Principais conclusões
- Desarmes imediatos: suspeite de uma falha persistente ou corrente de partida muito alta; não continue rearmando-o.
- Desarmes após alguns minutos: investigue a corrente sustentada e o aquecimento em vez de presumir que o MCB está com defeito.
- Desarma quando uma carga inicia: isole essa carga e verifique sua condição, corrente de partida e coordenação do dispositivo de proteção.
- Desarma apenas com várias cargas: a demanda combinada pode exceder a capacidade pretendida do circuito.
- Desarma sem cargas acessíveis conectadas: mantenha o circuito desligado e providencie testes por pessoal qualificado.

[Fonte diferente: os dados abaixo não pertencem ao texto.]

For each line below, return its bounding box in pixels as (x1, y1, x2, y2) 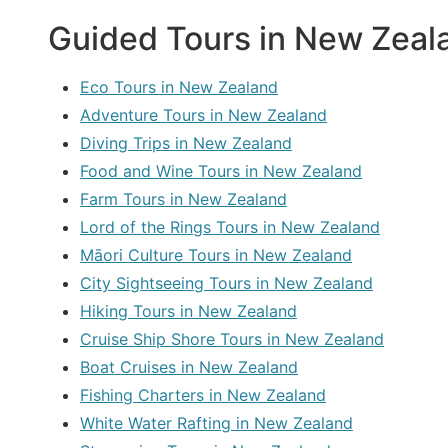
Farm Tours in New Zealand (80, 189, 287, 210)
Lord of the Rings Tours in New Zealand (80, 217, 380, 238)
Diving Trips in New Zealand (80, 133, 292, 154)
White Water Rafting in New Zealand (80, 413, 353, 434)
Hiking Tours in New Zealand (80, 301, 297, 322)
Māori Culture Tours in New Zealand (80, 245, 352, 266)
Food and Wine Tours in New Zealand (80, 161, 362, 182)
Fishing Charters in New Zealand (80, 385, 326, 406)
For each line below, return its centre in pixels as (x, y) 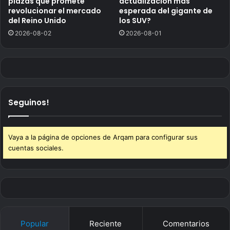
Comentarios (186, 223)
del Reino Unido (37, 20)
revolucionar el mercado (55, 11)
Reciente (106, 223)
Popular (35, 223)
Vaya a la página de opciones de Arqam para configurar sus (103, 137)
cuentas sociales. (36, 148)
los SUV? (135, 20)
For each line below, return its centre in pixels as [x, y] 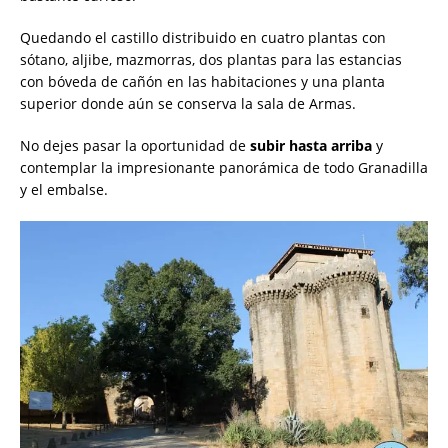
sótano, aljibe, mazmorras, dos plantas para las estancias [211, 60]
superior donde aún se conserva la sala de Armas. [188, 104]
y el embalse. [64, 190]
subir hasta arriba [311, 146]
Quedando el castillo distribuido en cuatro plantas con [203, 38]
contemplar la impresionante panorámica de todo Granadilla [224, 168]
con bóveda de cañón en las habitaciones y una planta [202, 82]
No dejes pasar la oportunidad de [135, 146]
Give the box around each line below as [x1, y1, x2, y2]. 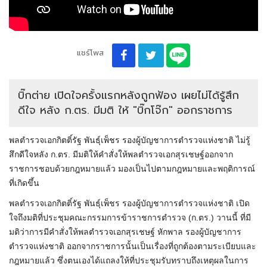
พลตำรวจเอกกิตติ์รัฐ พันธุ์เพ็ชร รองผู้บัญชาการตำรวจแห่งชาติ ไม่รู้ [9, 135, 250, 145]
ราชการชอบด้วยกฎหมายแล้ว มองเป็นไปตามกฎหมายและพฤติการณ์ [9, 164, 255, 174]
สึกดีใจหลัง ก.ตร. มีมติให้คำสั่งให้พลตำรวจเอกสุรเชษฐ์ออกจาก [9, 150, 233, 160]
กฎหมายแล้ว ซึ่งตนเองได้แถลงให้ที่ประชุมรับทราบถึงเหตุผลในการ [9, 256, 249, 266]
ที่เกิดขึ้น [9, 178, 39, 188]
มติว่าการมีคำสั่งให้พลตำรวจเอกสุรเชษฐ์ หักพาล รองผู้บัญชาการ [9, 227, 241, 237]
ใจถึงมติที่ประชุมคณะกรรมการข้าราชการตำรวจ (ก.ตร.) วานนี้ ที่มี [9, 213, 251, 223]
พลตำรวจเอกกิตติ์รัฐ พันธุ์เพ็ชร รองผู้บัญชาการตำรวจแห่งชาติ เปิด [9, 198, 250, 209]
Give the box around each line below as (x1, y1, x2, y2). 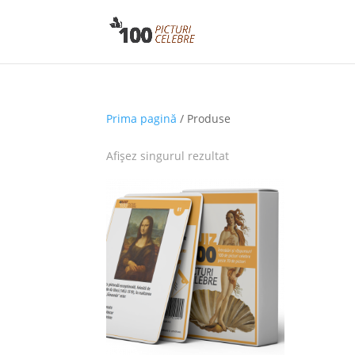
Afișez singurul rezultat (106, 148, 230, 163)
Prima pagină (106, 111, 177, 126)
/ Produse (177, 111, 231, 126)
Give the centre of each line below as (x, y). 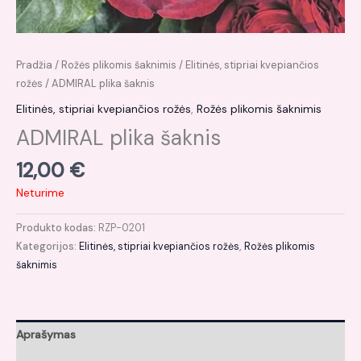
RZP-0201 (122, 228)
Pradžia (34, 65)
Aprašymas (46, 334)
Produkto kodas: (57, 228)
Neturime (40, 192)
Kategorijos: (48, 246)
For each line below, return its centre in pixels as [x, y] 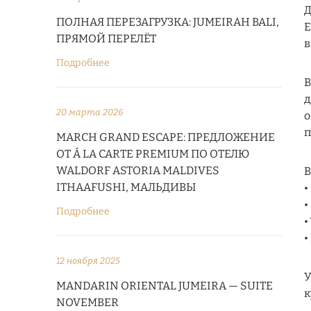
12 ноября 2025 [88, 261]
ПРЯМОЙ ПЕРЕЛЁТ [106, 39]
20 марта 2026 [90, 112]
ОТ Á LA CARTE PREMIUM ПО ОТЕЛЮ [153, 154]
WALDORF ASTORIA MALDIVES [138, 170]
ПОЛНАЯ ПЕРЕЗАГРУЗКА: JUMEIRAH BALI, [168, 22]
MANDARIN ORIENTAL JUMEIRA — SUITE [165, 286]
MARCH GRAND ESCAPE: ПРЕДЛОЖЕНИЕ [166, 137]
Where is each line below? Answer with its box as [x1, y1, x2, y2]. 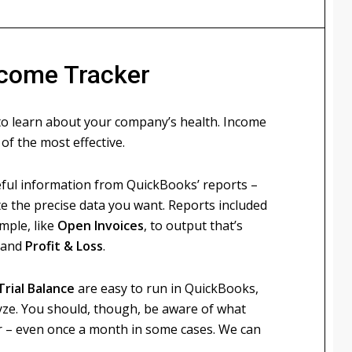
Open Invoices [57, 217, 144, 234]
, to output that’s [144, 217, 243, 234]
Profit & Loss [25, 237, 103, 255]
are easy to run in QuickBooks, [78, 280, 258, 297]
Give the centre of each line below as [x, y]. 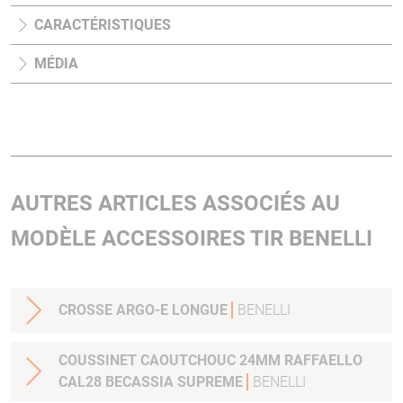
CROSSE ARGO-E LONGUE [201, 310]
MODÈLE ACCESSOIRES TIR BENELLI [192, 239]
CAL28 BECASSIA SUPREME [152, 382]
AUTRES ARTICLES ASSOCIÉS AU [175, 204]
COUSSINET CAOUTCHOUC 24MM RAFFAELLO [210, 361]
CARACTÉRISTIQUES [103, 25]
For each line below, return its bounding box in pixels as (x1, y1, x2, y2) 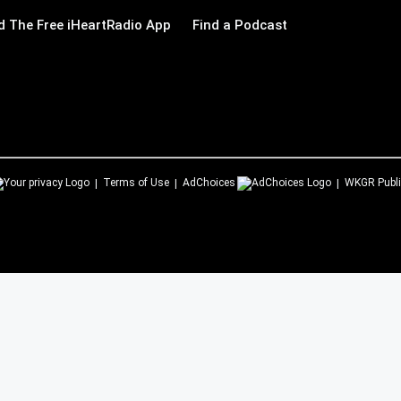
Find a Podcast (192, 17, 287, 33)
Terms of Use (103, 176, 169, 189)
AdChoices (183, 176, 235, 189)
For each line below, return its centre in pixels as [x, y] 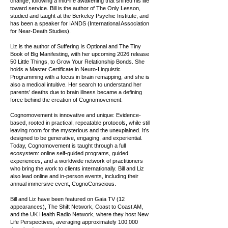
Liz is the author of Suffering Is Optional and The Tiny [76, 47]
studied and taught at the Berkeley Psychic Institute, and [79, 16]
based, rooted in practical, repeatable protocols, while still [80, 123]
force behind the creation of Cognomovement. [66, 100]
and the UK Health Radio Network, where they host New [79, 215]
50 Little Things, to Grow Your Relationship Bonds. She [77, 62]
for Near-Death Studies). [40, 31]
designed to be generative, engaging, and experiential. [76, 138]
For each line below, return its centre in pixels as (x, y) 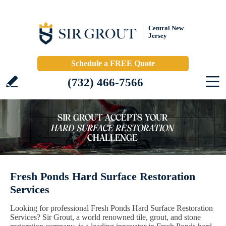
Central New (166, 28)
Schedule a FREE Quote (113, 63)
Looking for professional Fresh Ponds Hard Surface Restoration (111, 208)
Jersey (158, 36)
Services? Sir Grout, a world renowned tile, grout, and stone (105, 217)
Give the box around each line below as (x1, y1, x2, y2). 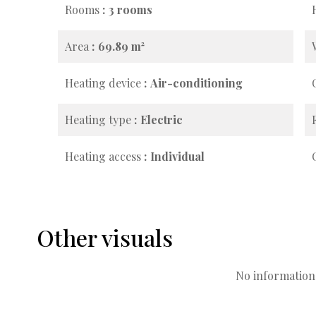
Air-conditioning (150, 75, 243, 90)
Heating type (65, 112, 134, 127)
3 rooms (109, 2, 152, 17)
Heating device (65, 75, 144, 90)
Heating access (65, 149, 144, 164)
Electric (140, 112, 183, 127)
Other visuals (37, 222, 173, 253)
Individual (150, 149, 205, 164)
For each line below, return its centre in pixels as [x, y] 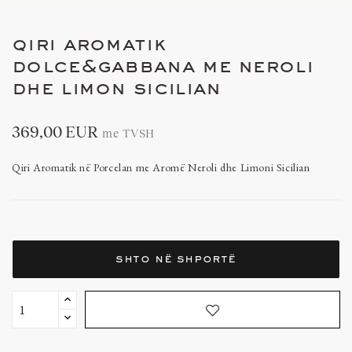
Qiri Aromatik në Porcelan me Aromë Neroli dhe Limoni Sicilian [161, 167]
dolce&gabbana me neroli [163, 68]
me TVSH [129, 134]
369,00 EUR [55, 132]
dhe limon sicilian [117, 90]
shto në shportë [176, 259]
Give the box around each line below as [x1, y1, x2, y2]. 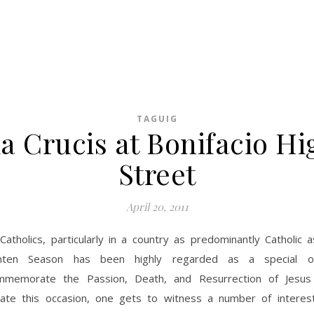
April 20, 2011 [125, 200, 189, 214]
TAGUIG [136, 113, 178, 125]
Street [118, 155, 196, 192]

- Odor de queimado, descoloração, isolamento derretido, estalos, faíscas, exposição à água ou calor incomum no painel: pare a solução de problemas e entre em contato com um eletricista qualificado.
Primeiro, confirme qual dispositivo está desarmando
As pessoas frequentemente usam “MCB” para descrever todos os dispositivos em um quadro de distribuição. Isso pode levar o diagnóstico na direção errada, pois um MCB e um dispositivo de corrente residual respondem a grandezas elétricas diferentes.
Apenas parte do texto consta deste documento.